Collected data
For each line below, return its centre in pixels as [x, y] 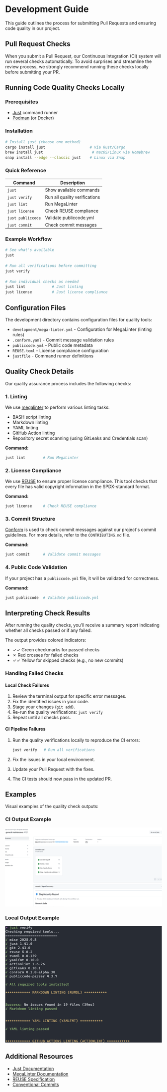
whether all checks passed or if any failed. [48, 630]
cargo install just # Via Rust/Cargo [65, 147]
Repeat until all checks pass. [42, 718]
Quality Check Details [40, 372]
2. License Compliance [33, 470]
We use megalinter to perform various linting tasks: [57, 407]
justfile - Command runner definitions [53, 356]
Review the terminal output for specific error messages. [69, 696]
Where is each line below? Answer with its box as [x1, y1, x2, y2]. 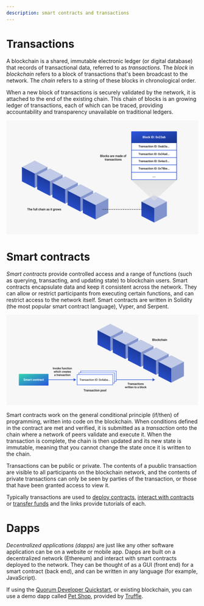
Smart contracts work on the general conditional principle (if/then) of [6, 412, 179, 419]
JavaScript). [6, 574, 37, 581]
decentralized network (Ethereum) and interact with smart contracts [6, 554, 177, 562]
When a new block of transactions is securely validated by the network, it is [6, 89, 196, 96]
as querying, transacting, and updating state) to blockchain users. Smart [6, 276, 188, 284]
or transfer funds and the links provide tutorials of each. [6, 500, 147, 508]
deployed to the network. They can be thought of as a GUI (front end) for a [6, 561, 194, 568]
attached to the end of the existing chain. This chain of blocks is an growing [6, 95, 197, 102]
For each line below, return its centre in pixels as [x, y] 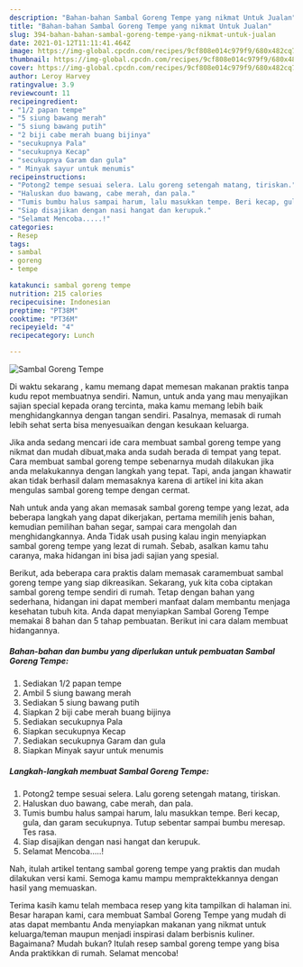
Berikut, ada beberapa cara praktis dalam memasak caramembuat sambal [147, 573]
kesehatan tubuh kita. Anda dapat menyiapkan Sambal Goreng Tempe [139, 611]
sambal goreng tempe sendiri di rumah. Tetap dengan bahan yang [132, 592]
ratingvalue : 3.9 [42, 85]
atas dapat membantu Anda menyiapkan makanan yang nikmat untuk [138, 924]
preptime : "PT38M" [44, 310]
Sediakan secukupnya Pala [73, 721]
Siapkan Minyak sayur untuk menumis [93, 750]
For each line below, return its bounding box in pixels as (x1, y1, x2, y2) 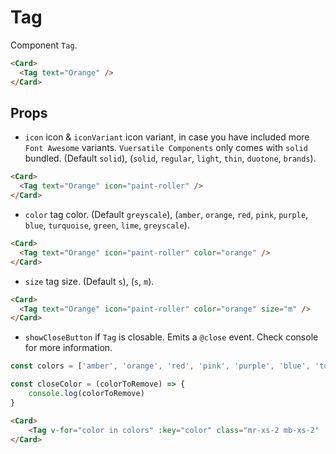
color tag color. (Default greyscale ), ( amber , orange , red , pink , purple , (24, 209, 309, 220)
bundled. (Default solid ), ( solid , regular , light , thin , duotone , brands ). (24, 152, 317, 165)
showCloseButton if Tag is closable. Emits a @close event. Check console (24, 331, 319, 343)
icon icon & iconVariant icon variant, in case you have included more (24, 131, 310, 143)
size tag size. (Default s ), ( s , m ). (24, 275, 155, 287)
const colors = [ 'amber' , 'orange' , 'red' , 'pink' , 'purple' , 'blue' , (10, 361, 311, 371)
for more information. (24, 342, 113, 354)
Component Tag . (10, 39, 78, 51)
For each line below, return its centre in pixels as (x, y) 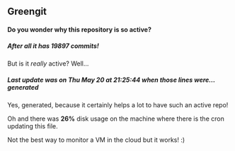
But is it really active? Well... (48, 64)
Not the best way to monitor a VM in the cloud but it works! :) (96, 140)
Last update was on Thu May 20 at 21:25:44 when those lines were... (111, 80)
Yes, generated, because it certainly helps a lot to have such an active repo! (118, 104)
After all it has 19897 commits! (53, 46)
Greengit (27, 12)
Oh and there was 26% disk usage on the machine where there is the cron (116, 119)
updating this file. (33, 126)
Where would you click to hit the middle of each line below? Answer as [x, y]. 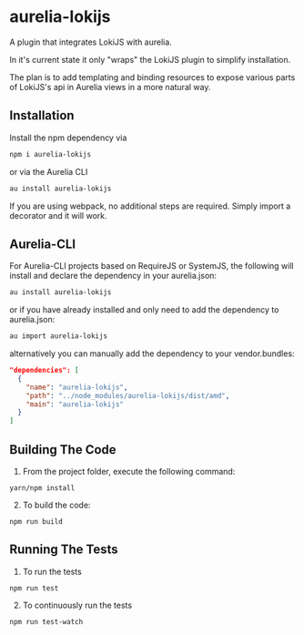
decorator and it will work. [58, 215]
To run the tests [52, 571]
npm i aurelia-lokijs [51, 154]
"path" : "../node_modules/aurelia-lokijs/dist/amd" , [128, 395]
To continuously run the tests [77, 605]
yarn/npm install [42, 488]
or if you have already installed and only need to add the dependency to [144, 310]
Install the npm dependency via [68, 138]
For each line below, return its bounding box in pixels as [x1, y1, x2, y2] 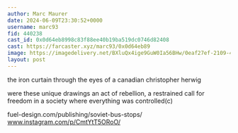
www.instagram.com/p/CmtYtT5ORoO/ [7, 118, 121, 126]
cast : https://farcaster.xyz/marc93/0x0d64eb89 [7, 43, 151, 50]
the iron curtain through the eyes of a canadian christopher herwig [7, 75, 202, 84]
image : [7, 50, 27, 57]
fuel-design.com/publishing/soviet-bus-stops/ [7, 110, 143, 118]
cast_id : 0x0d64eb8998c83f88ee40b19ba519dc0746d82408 [7, 37, 170, 44]
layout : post [7, 56, 46, 63]
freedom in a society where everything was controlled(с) [7, 96, 174, 105]
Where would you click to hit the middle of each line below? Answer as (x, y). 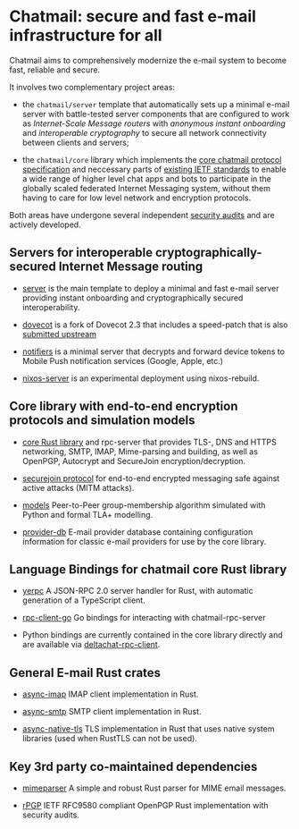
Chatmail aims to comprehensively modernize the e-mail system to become (148, 60)
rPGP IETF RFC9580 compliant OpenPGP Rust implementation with (145, 805)
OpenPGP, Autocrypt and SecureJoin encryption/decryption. (134, 461)
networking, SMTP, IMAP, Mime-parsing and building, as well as (140, 451)
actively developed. (46, 224)
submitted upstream (59, 334)
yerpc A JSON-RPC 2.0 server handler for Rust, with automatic (137, 591)
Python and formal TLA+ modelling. (87, 514)
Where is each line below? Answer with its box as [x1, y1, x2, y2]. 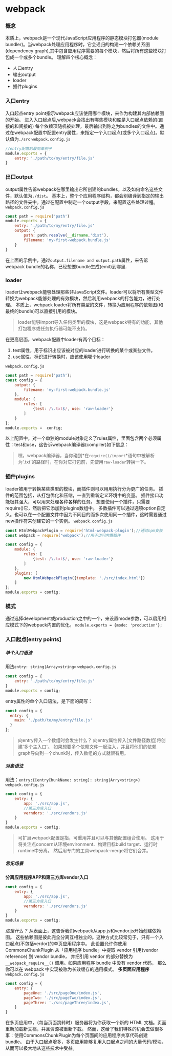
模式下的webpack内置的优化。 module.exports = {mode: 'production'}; [9, 622, 163, 628]
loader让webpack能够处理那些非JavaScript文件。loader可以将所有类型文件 [5, 288, 164, 295]
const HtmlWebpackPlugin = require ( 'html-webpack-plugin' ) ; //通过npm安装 [5, 528, 163, 533]
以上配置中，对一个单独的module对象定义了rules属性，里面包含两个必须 [5, 435, 157, 441]
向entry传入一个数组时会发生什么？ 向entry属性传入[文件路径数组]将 [17, 737, 161, 744]
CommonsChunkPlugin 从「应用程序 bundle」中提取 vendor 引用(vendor [5, 947, 159, 953]
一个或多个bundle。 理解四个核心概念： [14, 54, 98, 61]
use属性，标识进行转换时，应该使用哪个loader [12, 354, 111, 360]
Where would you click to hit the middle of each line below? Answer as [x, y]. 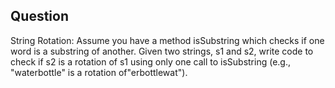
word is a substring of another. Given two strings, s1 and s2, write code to [162, 51]
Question [39, 16]
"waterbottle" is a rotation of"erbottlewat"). [99, 72]
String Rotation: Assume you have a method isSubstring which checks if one [167, 40]
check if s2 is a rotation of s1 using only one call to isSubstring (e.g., [151, 61]
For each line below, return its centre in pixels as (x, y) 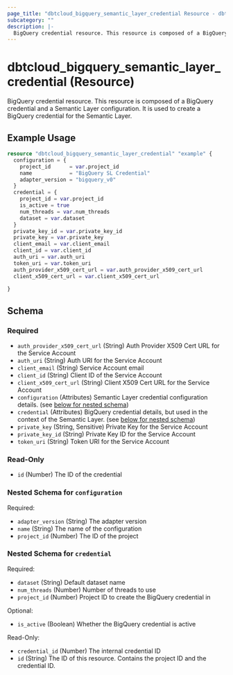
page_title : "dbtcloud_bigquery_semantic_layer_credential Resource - (111, 14)
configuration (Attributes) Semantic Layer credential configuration (112, 397)
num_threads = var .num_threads (65, 212)
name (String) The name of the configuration (79, 529)
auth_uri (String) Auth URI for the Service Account (89, 360)
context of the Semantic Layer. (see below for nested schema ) (106, 419)
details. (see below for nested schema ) (73, 404)
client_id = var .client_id (52, 250)

**REQUIREMENT:** Every entry must be written out exactly, with all pictures left out.

**ANSWER SECTION:**
For each line below, return its centre in pixels as [x, y] 
whether all checks passed or if any failed. [48, 630]
cargo install just # Via Rust/Cargo [65, 147]
Repeat until all checks pass. [42, 718]
Quality Check Details [40, 372]
2. License Compliance [33, 470]
We use megalinter to perform various linting tasks: [57, 407]
justfile - Command runner definitions [53, 356]
Review the terminal output for specific error messages. [69, 696]
Where is each line below? Answer with its box as [x1, y1, x2, y2]. 
Smart contracts work on the general conditional principle (if/then) of [6, 412, 179, 419]
JavaScript). [6, 574, 37, 581]
decentralized network (Ethereum) and interact with smart contracts [6, 554, 177, 562]
When a new block of transactions is securely validated by the network, it is [6, 89, 196, 96]
as querying, transacting, and updating state) to blockchain users. Smart [6, 276, 188, 284]
or transfer funds and the links provide tutorials of each. [6, 500, 147, 508]
deployed to the network. They can be thought of as a GUI (front end) for a [6, 561, 194, 568]
attached to the end of the existing chain. This chain of blocks is an growing [6, 95, 197, 102]
For each line below, return its centre in pixels as [x, y] 
Berikut, ada beberapa cara praktis dalam memasak caramembuat sambal [147, 573]
kesehatan tubuh kita. Anda dapat menyiapkan Sambal Goreng Tempe [139, 611]
sambal goreng tempe sendiri di rumah. Tetap dengan bahan yang [132, 592]
ratingvalue : 3.9 [42, 85]
atas dapat membantu Anda menyiapkan makanan yang nikmat untuk [138, 924]
preptime : "PT38M" [44, 310]
Sediakan secukupnya Pala [73, 721]
Siapkan Minyak sayur untuk menumis [93, 750]
For each line below, return its bounding box in pixels as (x1, y1, x2, y2) 
color tag color. (Default greyscale ), ( amber , orange , red , pink , purple , (24, 209, 309, 220)
bundled. (Default solid ), ( solid , regular , light , thin , duotone , brands ). (24, 152, 317, 165)
showCloseButton if Tag is closable. Emits a @close event. Check console (24, 331, 319, 343)
icon icon & iconVariant icon variant, in case you have included more (24, 131, 310, 143)
size tag size. (Default s ), ( s , m ). (24, 275, 155, 287)
const colors = [ 'amber' , 'orange' , 'red' , 'pink' , 'purple' , 'blue' , (10, 361, 311, 371)
for more information. (24, 342, 113, 354)
Component Tag . (10, 39, 78, 51)
For each line below, return its centre in pixels as (x, y) 
But is it really active? Well... (48, 64)
Not the best way to monitor a VM in the cloud but it works! :) (96, 140)
Last update was on Thu May 20 at 21:25:44 when those lines were... (111, 80)
Yes, generated, because it certainly helps a lot to have such an active repo! (118, 104)
After all it has 19897 commits! (53, 46)
Greengit (27, 12)
Oh and there was 26% disk usage on the machine where there is the cron (116, 119)
updating this file. (33, 126)
Where would you click to hit the middle of each line below? Answer as [x, y]. 
decorator and it will work. [58, 215]
To run the tests [52, 571]
npm i aurelia-lokijs [51, 154]
"path" : "../node_modules/aurelia-lokijs/dist/amd" , [128, 395]
To continuously run the tests [77, 605]
yarn/npm install [42, 488]
or if you have already installed and only need to add the dependency to [144, 310]
Install the npm dependency via [68, 138]
For each line below, return its bounding box in pixels as [x1, y1, x2, y2] 
www.instagram.com/p/CmtYtT5ORoO/ [7, 118, 121, 126]
cast : https://farcaster.xyz/marc93/0x0d64eb89 [7, 43, 151, 50]
the iron curtain through the eyes of a canadian christopher herwig [7, 75, 202, 84]
image : [7, 50, 27, 57]
fuel-design.com/publishing/soviet-bus-stops/ [7, 110, 143, 118]
cast_id : 0x0d64eb8998c83f88ee40b19ba519dc0746d82408 [7, 37, 170, 44]
layout : post [7, 56, 46, 63]
freedom in a society where everything was controlled(с) [7, 96, 174, 105]
Where would you click to hit the middle of each line below? Answer as (x, y). 
Chatmail aims to comprehensively modernize the e-mail system to become (148, 60)
rPGP IETF RFC9580 compliant OpenPGP Rust implementation with (145, 805)
OpenPGP, Autocrypt and SecureJoin encryption/decryption. (134, 461)
networking, SMTP, IMAP, Mime-parsing and building, as well as (140, 451)
actively developed. (46, 224)
submitted upstream (59, 334)
yerpc A JSON-RPC 2.0 server handler for Rust, with automatic (137, 591)
Python and formal TLA+ modelling. (87, 514)
Where is each line below? Answer with its box as [x1, y1, x2, y2]. 
模式下的webpack内置的优化。 module.exports = {mode: 'production'}; [9, 622, 163, 628]
loader让webpack能够处理那些非JavaScript文件。loader可以将所有类型文件 [5, 288, 164, 295]
const HtmlWebpackPlugin = require ( 'html-webpack-plugin' ) ; //通过npm安装 [5, 528, 163, 533]
以上配置中，对一个单独的module对象定义了rules属性，里面包含两个必须 [5, 435, 157, 441]
向entry传入一个数组时会发生什么？ 向entry属性传入[文件路径数组]将 [17, 737, 161, 744]
CommonsChunkPlugin 从「应用程序 bundle」中提取 vendor 引用(vendor [5, 947, 159, 953]
一个或多个bundle。 理解四个核心概念： [14, 54, 98, 61]
use属性，标识进行转换时，应该使用哪个loader [12, 354, 111, 360]
Where would you click to hit the middle of each line below? Answer as [x, y]. 
word is a substring of another. Given two strings, s1 and s2, write code to [162, 51]
Question [39, 16]
"waterbottle" is a rotation of"erbottlewat"). [99, 72]
String Rotation: Assume you have a method isSubstring which checks if one [167, 40]
check if s2 is a rotation of s1 using only one call to isSubstring (e.g., [151, 61]
For each line below, return its centre in pixels as (x, y) 
page_title : "dbtcloud_bigquery_semantic_layer_credential Resource - (111, 14)
configuration (Attributes) Semantic Layer credential configuration (112, 397)
num_threads = var .num_threads (65, 212)
name (String) The name of the configuration (79, 529)
auth_uri (String) Auth URI for the Service Account (89, 360)
context of the Semantic Layer. (see below for nested schema ) (106, 419)
details. (see below for nested schema ) (73, 404)
client_id = var .client_id (52, 250)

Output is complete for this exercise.